先述の具体的な「図らずも」の英語表現に引き続き、今度はいろいろな場面で使われる「図らずも」の例文をご紹介します。

・The word “unawares” is somewhat different from the meaning of “coincidence”, it may refer to what was supposed in advance.
「「図らずも」という言葉は「偶然」という意味とは少し違い、あらかじめ想定されていた内容を指す場合があります。」
・The word “casually” is used in many fields together with words such as “unexpected” and “surprisingly”.
「図らずも」という言葉は「想定外」や「意外にも」などの言葉と多くの分野で併用されます。」

「図らずも」の正確な用法を覚えましょう

いかがでしたか。今回は「図らずも」の例文・使い方・言い換え・計らずもとの違い|敬語と題して、「図らずも」の例文・使い方・言い換えについての詳細情報のご紹介をはじめ、いろいろな場面で使われている「図らずも」の用例についてご紹介しました。

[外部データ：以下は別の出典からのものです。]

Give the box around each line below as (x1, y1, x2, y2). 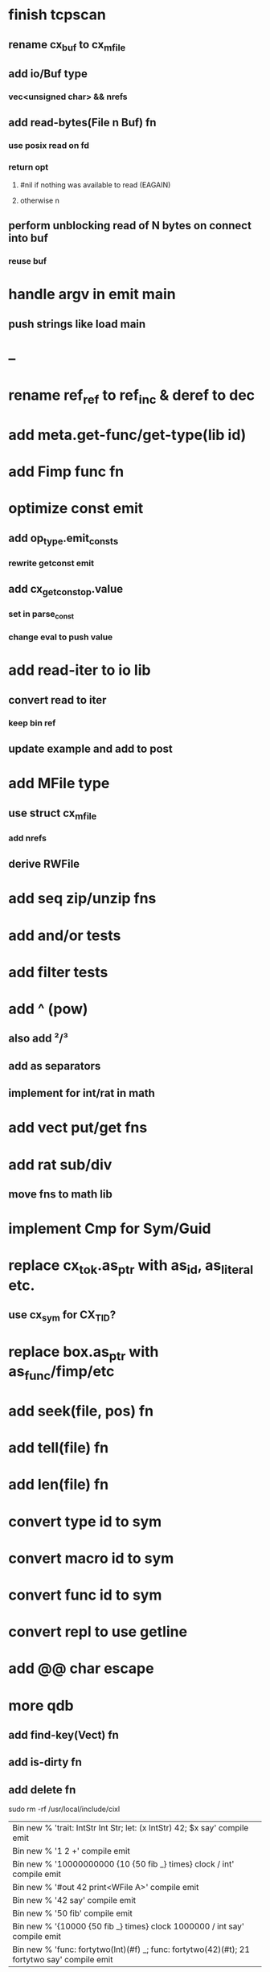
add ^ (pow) (8, 1000, 88, 1018)
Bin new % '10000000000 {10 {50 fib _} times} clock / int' (12, 1859, 235, 1870)
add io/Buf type (8, 67, 88, 81)
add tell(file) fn (8, 1439, 109, 1457)
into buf (8, 232, 48, 245)
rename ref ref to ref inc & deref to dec (8, 386, 256, 407)
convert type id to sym (8, 1512, 162, 1530)
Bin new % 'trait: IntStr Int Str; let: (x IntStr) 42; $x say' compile (12, 1822, 249, 1834)
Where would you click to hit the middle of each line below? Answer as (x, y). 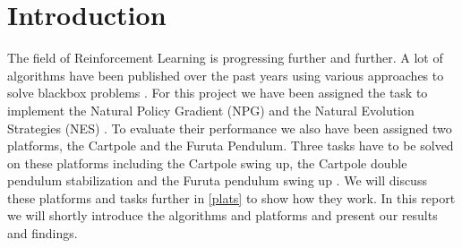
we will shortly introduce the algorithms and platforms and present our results (222, 215)
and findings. (43, 233)
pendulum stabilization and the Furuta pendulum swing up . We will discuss (217, 180)
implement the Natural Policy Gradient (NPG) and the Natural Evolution (211, 110)
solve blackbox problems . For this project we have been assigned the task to (218, 93)
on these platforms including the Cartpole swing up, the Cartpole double (207, 162)
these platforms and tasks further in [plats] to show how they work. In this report (231, 197)
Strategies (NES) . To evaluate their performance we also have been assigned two (230, 128)
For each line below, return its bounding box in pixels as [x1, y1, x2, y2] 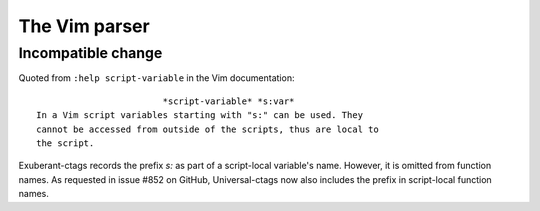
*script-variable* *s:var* [162, 95, 295, 107]
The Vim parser [18, 15, 150, 37]
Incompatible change [18, 44, 163, 62]
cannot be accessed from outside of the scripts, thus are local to [36, 123, 379, 135]
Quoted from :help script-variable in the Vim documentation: [18, 72, 295, 84]
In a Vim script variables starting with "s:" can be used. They [36, 110, 364, 121]
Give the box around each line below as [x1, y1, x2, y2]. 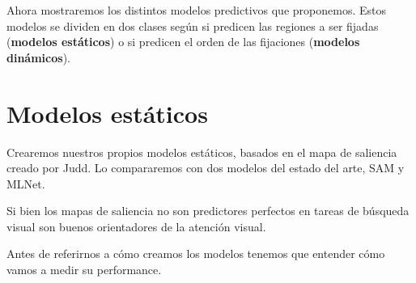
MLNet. [6, 175, 45, 192]
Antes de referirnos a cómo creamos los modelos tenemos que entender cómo [6, 245, 385, 262]
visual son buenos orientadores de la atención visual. [6, 218, 266, 234]
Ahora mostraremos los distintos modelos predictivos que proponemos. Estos [6, 2, 386, 18]
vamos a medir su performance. [6, 261, 162, 278]
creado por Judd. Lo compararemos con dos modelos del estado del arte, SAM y [6, 159, 405, 176]
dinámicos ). [6, 49, 70, 65]
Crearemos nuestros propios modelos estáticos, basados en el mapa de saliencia [6, 143, 397, 160]
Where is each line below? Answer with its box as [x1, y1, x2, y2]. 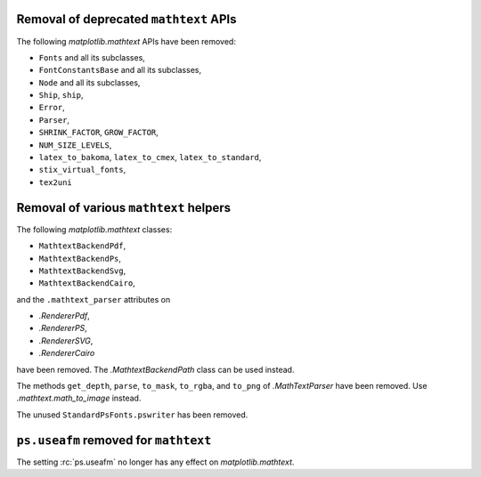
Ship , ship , [38, 90, 84, 101]
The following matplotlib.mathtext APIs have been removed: [16, 36, 236, 46]
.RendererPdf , [38, 311, 91, 321]
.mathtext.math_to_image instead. [16, 392, 142, 404]
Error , [38, 102, 66, 113]
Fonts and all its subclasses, [38, 52, 146, 62]
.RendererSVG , [38, 335, 94, 346]
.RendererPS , [38, 323, 88, 334]
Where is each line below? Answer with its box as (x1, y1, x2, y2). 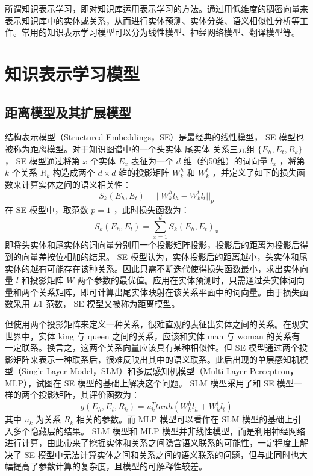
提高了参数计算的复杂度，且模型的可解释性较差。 (13, 460, 207, 472)
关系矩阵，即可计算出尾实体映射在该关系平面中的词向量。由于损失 (38, 285, 300, 298)
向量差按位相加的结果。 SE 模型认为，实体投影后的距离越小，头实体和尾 (21, 250, 308, 262)
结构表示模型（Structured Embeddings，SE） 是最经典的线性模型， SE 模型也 (5, 131, 305, 143)
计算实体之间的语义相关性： (21, 178, 131, 190)
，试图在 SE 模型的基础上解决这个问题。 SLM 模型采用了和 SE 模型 (28, 376, 294, 389)
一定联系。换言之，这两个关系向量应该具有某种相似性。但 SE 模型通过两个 (5, 341, 299, 354)
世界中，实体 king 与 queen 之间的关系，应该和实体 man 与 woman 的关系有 (5, 329, 300, 342)
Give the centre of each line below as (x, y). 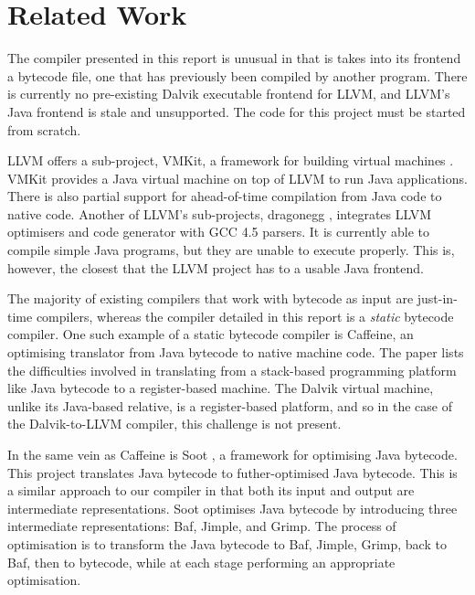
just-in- (437, 298)
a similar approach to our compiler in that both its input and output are (211, 490)
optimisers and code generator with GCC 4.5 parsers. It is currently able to (218, 232)
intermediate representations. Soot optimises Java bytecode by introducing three (232, 508)
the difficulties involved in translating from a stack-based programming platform (232, 370)
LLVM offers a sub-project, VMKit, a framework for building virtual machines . (231, 160)
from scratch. (44, 129)
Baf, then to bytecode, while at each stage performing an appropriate (201, 562)
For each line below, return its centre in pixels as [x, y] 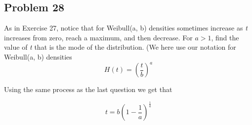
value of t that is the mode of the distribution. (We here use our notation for [120, 47]
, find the [225, 37]
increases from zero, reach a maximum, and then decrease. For [98, 37]
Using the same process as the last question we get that [88, 89]
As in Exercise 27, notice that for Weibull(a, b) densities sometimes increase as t [126, 28]
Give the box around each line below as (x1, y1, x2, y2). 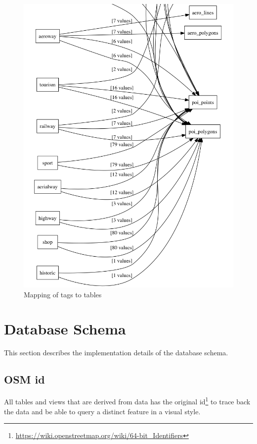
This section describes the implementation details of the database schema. (4, 347, 228, 357)
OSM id (4, 371, 45, 387)
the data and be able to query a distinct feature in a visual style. (4, 406, 201, 416)
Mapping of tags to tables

「図らずも」という言葉は非常に多くの分野で使われている言葉であり、その基本的な意味合いは「意外にも」や「想定外ではあるが」などの「初めに考えていた計画や予想から外れた経過や結果を迎えた場合」に使われる言葉として認められます。

日本語を覚える際には、その「覚えるべき言葉」の関連語もワンセットで学習することが非常に大切で、そうすることによってその言葉を多角的に理解でき、さまざまな場面で活用することができるようになるでしょう。